# Umum > Ngobrol & Ucapan >  Hari Raya Idul Fitri 1Syawal 1439 Hijriah

## Slametkurniawan

Kepada para rekan-rekan semua, ijinkanlah kami mengucapkan :

SELAMAT HARI RAYA IDUL FITRI 1 SYAWAL 1439 HIJRIAH
MOHON MAAF LAHIR DAN BATIN.

salam sejahtera selalu,

----------


## Ady

Terima kasih om Slamet dan maaf lahir batin.

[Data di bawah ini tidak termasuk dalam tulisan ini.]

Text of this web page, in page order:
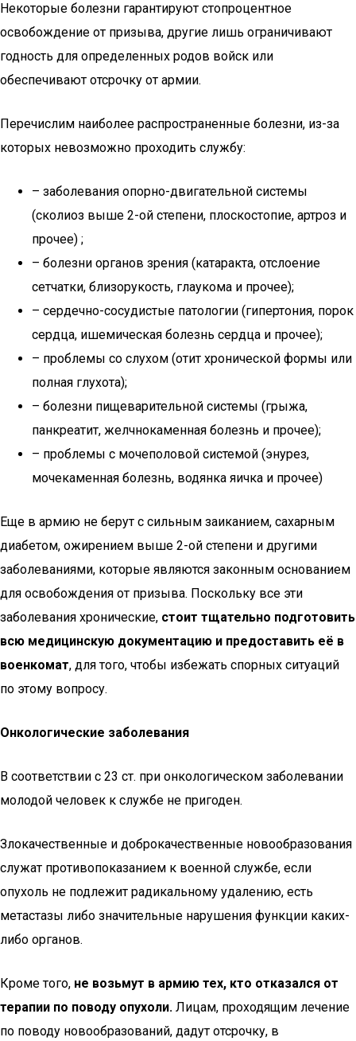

Minal aidin wal faizin utk teman2 yg merayakan.

----------


## KamBraimb

Assalamualaikum dan salam sejahtra kepada semua. Saya sekeluarga ingin mengucapkan SELAMAT HARI RAYA AIDIL FITRI maaf zahir dan batin. Disampaikan doa semoga sdr sekeluarga dirahmati dengan hidayah, petunjuk, keselamatan serta kesejahteraan, Insya-Allah.Kepada rakan Malsing Kuching, saya dengan rela hati menjemput saudara / saudari berkunjung ke rumah untuk berhari raya  pada hari pertama.Sila berhubung dengan Sarawakguy untuk petunjuk ke rumah saya.Salam,Abd Haddy Abd Rahman

----------